Aims and Objectives:
Machine learning studies methods that can automatically detect patterns in data, and then use these patterns to predict future data or other outcomes of interest. It is widely used across many scientific and engineering disciplines.

This course covers statistical fundamentals of machine learning, with a focus on supervised learning and empirical risk minimisation. Both generative and discriminative learning frameworks are discussed and a variety of widely used classification algorithms are overviewed.

Synopsis
Visualisation and dimensionality reduction: principal components analysis, biplots and singular value decomposition. Multidimensional scaling. K-means clustering.

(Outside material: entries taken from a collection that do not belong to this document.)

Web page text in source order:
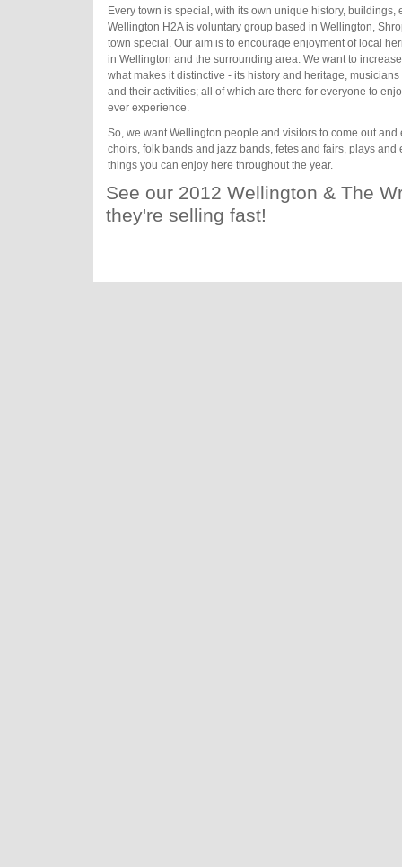
Every town is special, with its own unique history, buildings,
Wellington H2A is voluntary group based in Wellington,
town special. Our aim is to encourage enjoyment of local
in Wellington and the surrounding area. We want to
what makes it distinctive - its history and heritage,
and their activities; all of which are there for everyone to
ever experience.
So, we want Wellington people and visitors to come out
choirs, folk bands and jazz bands, fetes and fairs, plays
things you can enjoy here throughout the year.
See our 2012 Wellington & The
they're selling fast!
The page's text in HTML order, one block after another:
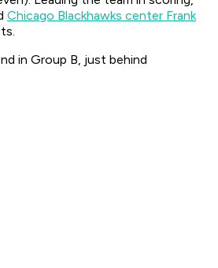
Chicago Blackhawks center Frank
in Group B, just behind
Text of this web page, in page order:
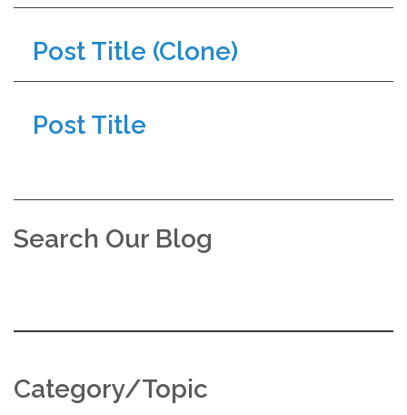
Post Title (Clone)
Post Title
Search Our Blog
Category/Topic
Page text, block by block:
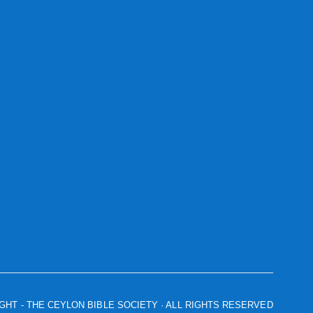
- THE CEYLON BIBLE SOCIETY · ALL RIGHTS RESERVED
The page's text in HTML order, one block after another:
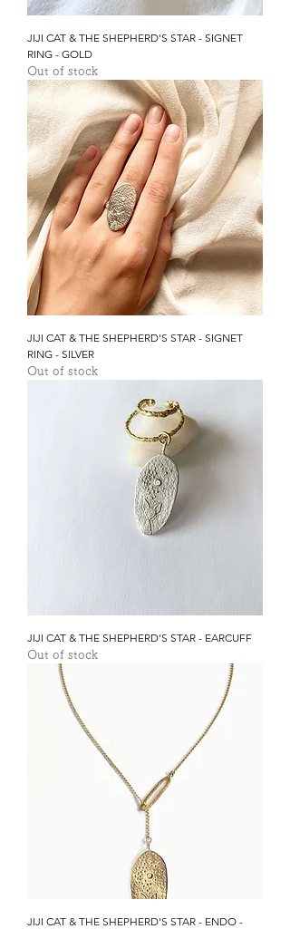
JIJI CAT & THE SHEPHERD'S STAR - SIGNET
RING - GOLD
Out of stock
JIJI CAT & THE SHEPHERD'S STAR - SIGNET
RING - SILVER
Out of stock
JIJI CAT & THE SHEPHERD'S STAR - EARCUFF
Out of stock
JIJI CAT & THE SHEPHERD'S STAR - ENDO -
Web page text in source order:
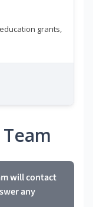
grants,
will contact
any
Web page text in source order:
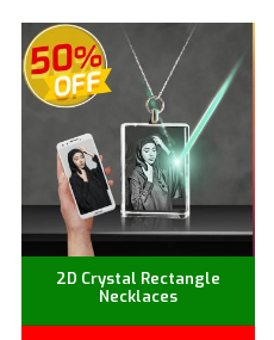
2D Crystal Rectangle
Necklaces
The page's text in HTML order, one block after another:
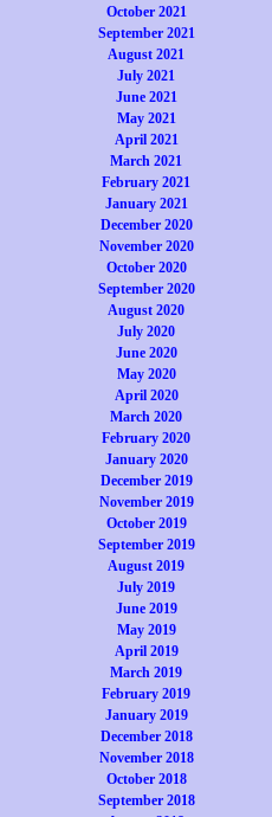
October 2021
September 2021
August 2021
July 2021
June 2021
May 2021
April 2021
March 2021
February 2021
January 2021
December 2020
November 2020
October 2020
September 2020
August 2020
July 2020
June 2020
May 2020
April 2020
March 2020
February 2020
January 2020
December 2019
November 2019
October 2019
September 2019
August 2019
July 2019
June 2019
May 2019
April 2019
March 2019
February 2019
January 2019
December 2018
November 2018
October 2018
September 2018
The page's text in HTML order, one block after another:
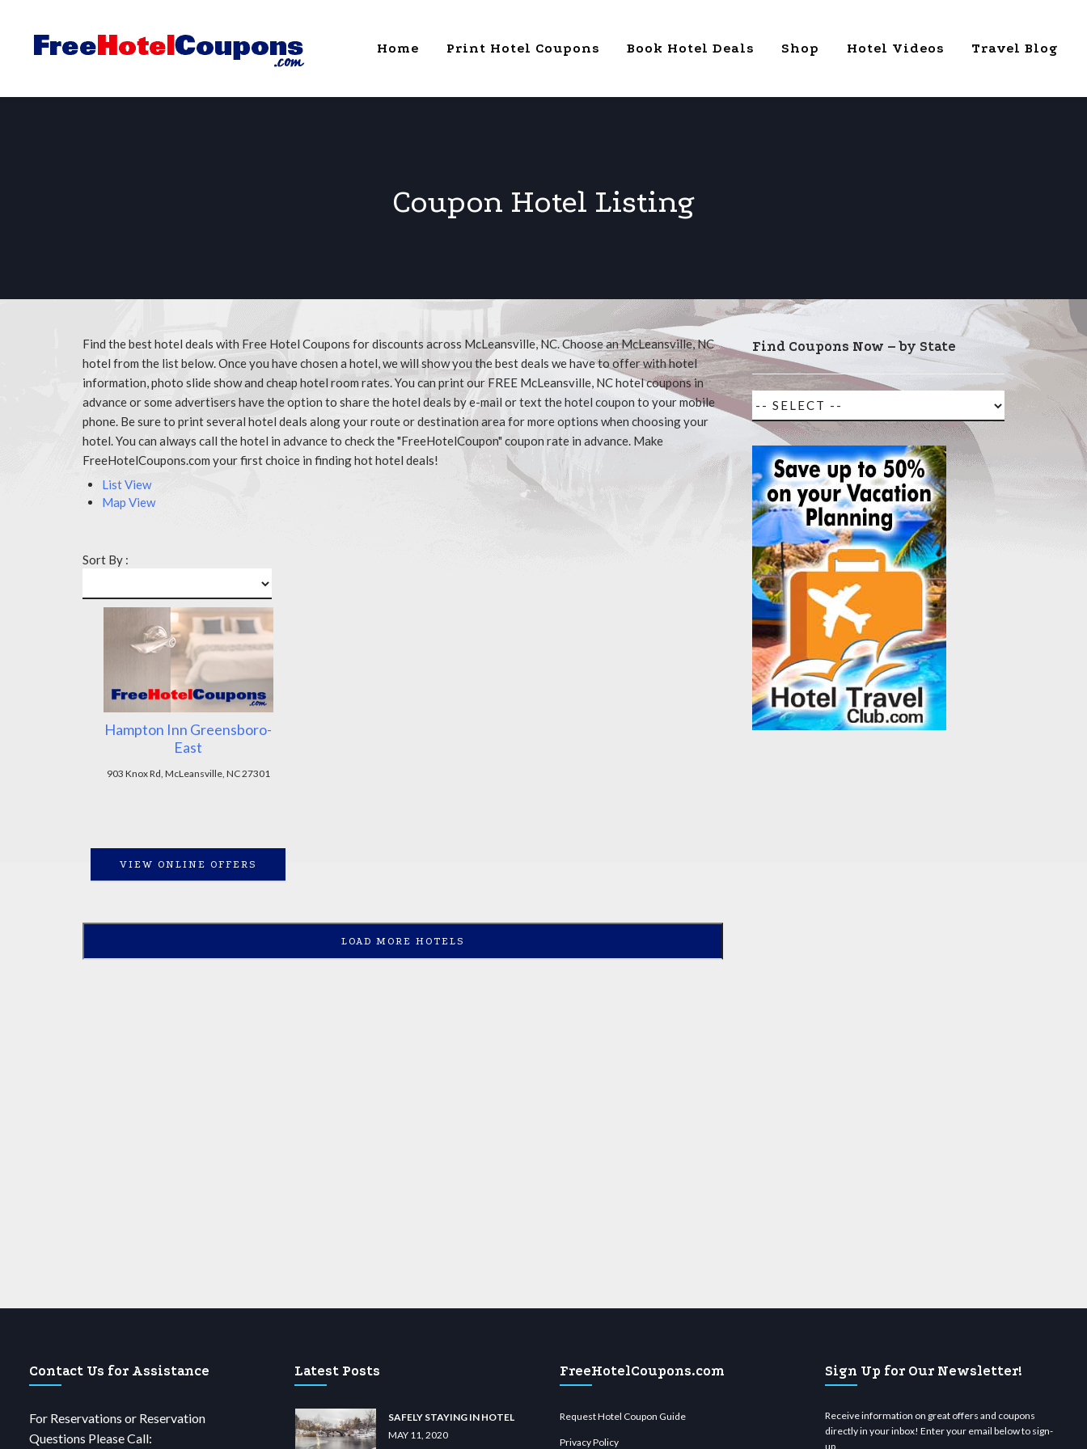
Home Print Hotel Coupons Book Hotel Deals Shop Hotel Videos Travel Blog
Coupon Hotel Listing
Find the best hotel deals with Free Hotel Coupons for discounts across McLeansville, NC. Choose an McLeansville, NC
hotel from the list below. Once you have chosen a hotel, we will show you the best deals we have to offer with hotel
information, photo slide show and cheap hotel room rates. You can print our FREE McLeansville, NC hotel coupons in
advance or some advertisers have the option to share the hotel deals by e-mail or text the hotel coupon to your mobile
phone. Be sure to print several hotel deals along your route or destination area for more options when choosing your
hotel. You can always call the hotel in advance to check the "FreeHotelCoupon" coupon rate in advance. Make
FreeHotelCoupons.com your first choice in finding hot hotel deals!
List View
Map View
Sort By :
Hampton Inn Greensboro-
East
903 Knox Rd, McLeansville, NC 27301
VIEW ONLINE OFFERS
LOAD MORE HOTELS
Find Coupons Now – by State
Contact Us for Assistance
For Reservations or Reservation
Questions Please Call:
Latest Posts
SAFELY STAYING IN HOTEL
MAY 11, 2020
FreeHotelCoupons.com
Request Hotel Coupon Guide
Privacy Policy
Sign Up for Our Newsletter!
Receive information on great offers and coupons
directly in your inbox! Enter your email below to sign-
up.
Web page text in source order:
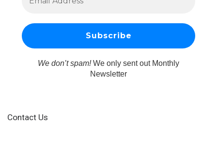
We don’t spam!We only sent out Monthly
Newsletter
Contact Us
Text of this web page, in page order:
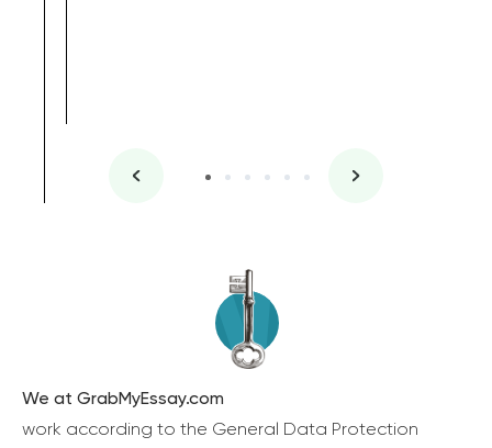
We at GrabMyEssay.com
work according to the General Data Protection
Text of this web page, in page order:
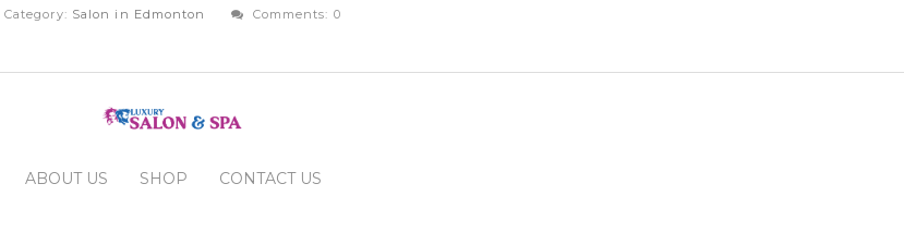
Category: Salon in Edmonton Comments: 0
ABOUT US SHOP CONTACT US
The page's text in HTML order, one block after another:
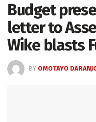
Budget
letter to
Wike blasts
BY OMOTAYO
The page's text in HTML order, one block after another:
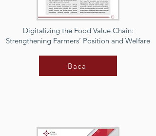
Digitalizing the Food Value Chain:
Strengthening Farmers’ Position and Welfare
Baca
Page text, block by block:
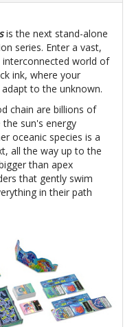
is the next stand-alone
series. Enter a vast,
world of
ink, where your
to the unknown.
chain are billions of
sun's energy
oceanic species is a
all the way up to the
than apex
that gently swim
in their path
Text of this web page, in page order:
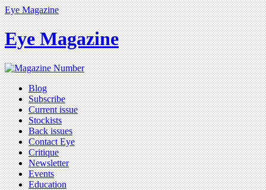
Eye Magazine
Eye Magazine
Blog
Subscribe
Current issue
Stockists
Back issues
Contact Eye
Critique
Newsletter
Events
Education
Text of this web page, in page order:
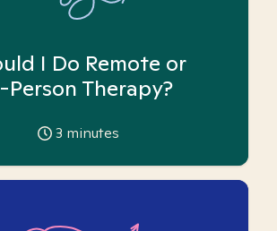
I Do Remote or
Person Therapy?
3 minutes
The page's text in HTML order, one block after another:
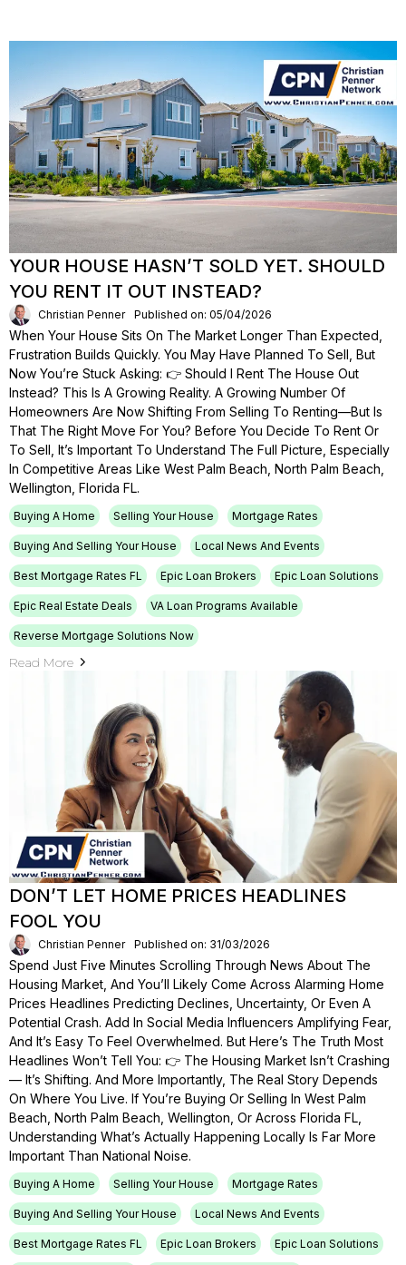
YOUR HOUSE HASN’T SOLD YET. SHOULD
YOU RENT IT OUT INSTEAD?
Christian Penner Published on: 05/04/2026
When Your House Sits On The Market Longer Than Expected,
Frustration Builds Quickly. You May Have Planned To Sell, But
Now You’re Stuck Asking: 👉 Should I Rent The House Out
Instead? This Is A Growing Reality. A Growing Number Of
Homeowners Are Now Shifting From Selling To Renting—But Is
That The Right Move For You? Before You Decide To Rent Or
To Sell, It’s Important To Understand The Full Picture, Especially
In Competitive Areas Like West Palm Beach, North Palm Beach,
Wellington, Florida FL.
Buying A Home Selling Your House Mortgage Rates
Buying And Selling Your House Local News And Events
Best Mortgage Rates FL Epic Loan Brokers Epic Loan Solutions
Epic Real Estate Deals VA Loan Programs Available
Reverse Mortgage Solutions Now
Read More
DON’T LET HOME PRICES HEADLINES
FOOL YOU
Christian Penner Published on: 31/03/2026
Spend Just Five Minutes Scrolling Through News About The
Housing Market, And You’ll Likely Come Across Alarming Home
Prices Headlines Predicting Declines, Uncertainty, Or Even A
Potential Crash. Add In Social Media Influencers Amplifying Fear,
And It’s Easy To Feel Overwhelmed. But Here’s The Truth Most
Headlines Won’t Tell You: 👉 The Housing Market Isn’t Crashing
— It’s Shifting. And More Importantly, The Real Story Depends
On Where You Live. If You’re Buying Or Selling In West Palm
Beach, North Palm Beach, Wellington, Or Across Florida FL,
Understanding What’s Actually Happening Locally Is Far More
Important Than National Noise.
Buying A Home Selling Your House Mortgage Rates
Buying And Selling Your House Local News And Events
Best Mortgage Rates FL Epic Loan Brokers Epic Loan Solutions
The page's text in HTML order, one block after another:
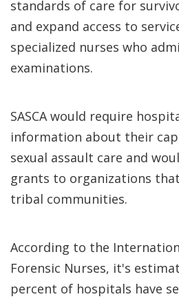
standards of care for
and expand access to
specialized nurses who
examinations.
SASCA would require
information about their
sexual assault care and
grants to organizations
tribal communities.
According to the
Forensic Nurses, it's
percent of hospitals have
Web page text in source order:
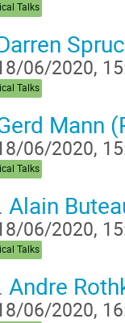
Talks
06/2020,
Talks
Mann
06/2020,
Talks
Alain
06/2020,
Talks
Andre
06/2020,
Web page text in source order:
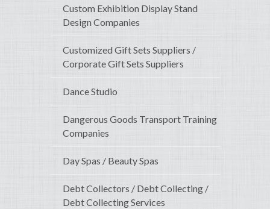
Custom Exhibition Display Stand
Design Companies
Customized Gift Sets Suppliers /
Corporate Gift Sets Suppliers
Dance Studio
Dangerous Goods Transport Training
Companies
Day Spas / Beauty Spas
Debt Collectors / Debt Collecting /
Debt Collecting Services
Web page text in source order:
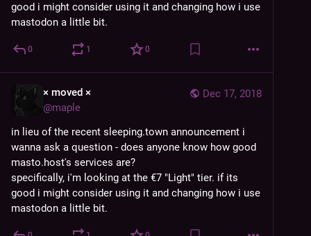
good i might consider using it and changing how i use
mastodon a little bit.
0 1 0
Dec 17, 2018
× moved ×
@maple
in lieu of the recent sleeping.town announcement i
wanna ask a question - does anyone know how good
masto.host's services are?
specifically, i'm looking at the €7 "Light" tier. if its
good i might consider using it and changing how i use
mastodon a little bit.
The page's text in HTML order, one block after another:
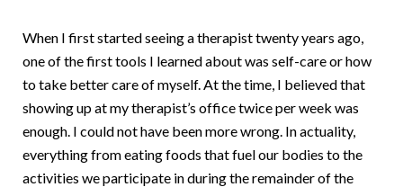
When I first started seeing a therapist twenty years ago,
one of the first tools I learned about was self-care or how
to take better care of myself. At the time, I believed that
showing up at my therapist’s office twice per week was
enough. I could not have been more wrong. In actuality,
everything from eating foods that fuel our bodies to the
activities we participate in during the remainder of the
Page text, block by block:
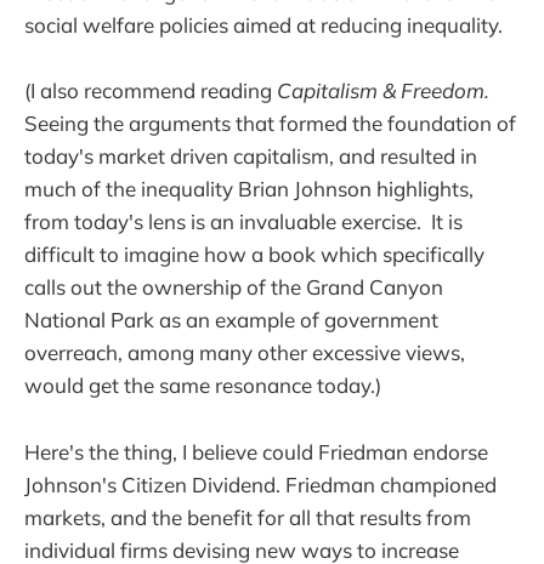
social welfare policies aimed at reducing inequality.
(I also recommend reading Capitalism & Freedom.
Seeing the arguments that formed the foundation of
today's market driven capitalism, and resulted in
much of the inequality Brian Johnson highlights,
from today's lens is an invaluable exercise. It is
difficult to imagine how a book which specifically
calls out the ownership of the Grand Canyon
National Park as an example of government
overreach, among many other excessive views,
would get the same resonance today.)
Here's the thing, I believe could Friedman endorse
Johnson's Citizen Dividend. Friedman championed
markets, and the benefit for all that results from
individual firms devising new ways to increase
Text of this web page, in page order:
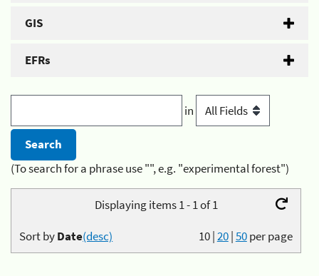
GIS
EFRs
in
(To search for a phrase use "", e.g. "experimental forest")
Displaying items 1 - 1 of 1
10|20|50per page
Sort byDate(desc)
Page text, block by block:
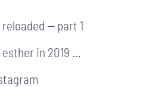
— part 1
in 2019 …
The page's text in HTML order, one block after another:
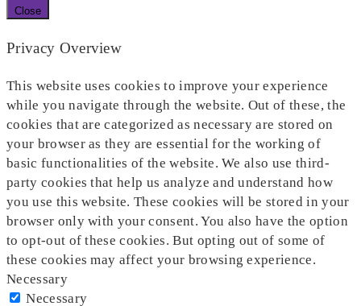
Close
Privacy Overview
This website uses cookies to improve your experience
while you navigate through the website. Out of these, the
cookies that are categorized as necessary are stored on
your browser as they are essential for the working of
basic functionalities of the website. We also use third-
party cookies that help us analyze and understand how
you use this website. These cookies will be stored in your
browser only with your consent. You also have the option
to opt-out of these cookies. But opting out of some of
these cookies may affect your browsing experience.
Necessary
Necessary
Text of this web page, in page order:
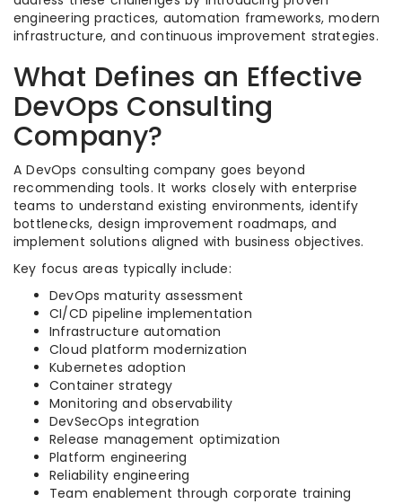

Introduction to supervised learning. Evaluating learning methods with training/test sets. Bias/variance trade-off, generalisation and overfitting. Cross-validation. Regularisation. Performance measures, ROC curves. K-nearest neighbours as an example classifier.

Linear models for classification. Discriminant analysis. Logistic regression. Generative vs Discriminative learning. Naive Bayes models.

Decision trees, bagging, random forests, boosting.

Neural networks and deep learning.

Reading
C. Bishop, Pattern Recognition and Machine Learning, Springer, 2007.
T. Hastie, R. Tibshirani, J Friedman, Elements of Statistical Learning, Springer, 2009.
K. Murphy, Machine Learning: a Probabilistic Perspective, MIT Press, 2012.

Further Reading
B. D. Ripley, Pattern Recognition and Neural Networks, Cambridge University Press, 1996.
G. James, D. Witten, T. Hastie, R. Tibshirani, An Introduction to Statistical Learning, Springer, 2013.